Exercise
Among the lines below, how many have the string "websites" in them? Only the number is wanted.

- - - - -

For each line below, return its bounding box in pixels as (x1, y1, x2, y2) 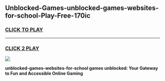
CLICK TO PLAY (5, 27, 43, 33)
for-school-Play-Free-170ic (5, 12, 91, 20)
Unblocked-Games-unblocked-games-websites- (5, 4, 159, 12)
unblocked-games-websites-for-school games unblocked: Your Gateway (5, 65, 158, 71)
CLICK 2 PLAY (5, 45, 39, 52)
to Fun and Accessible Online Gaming (5, 70, 83, 76)

- - - - -

Task solution
2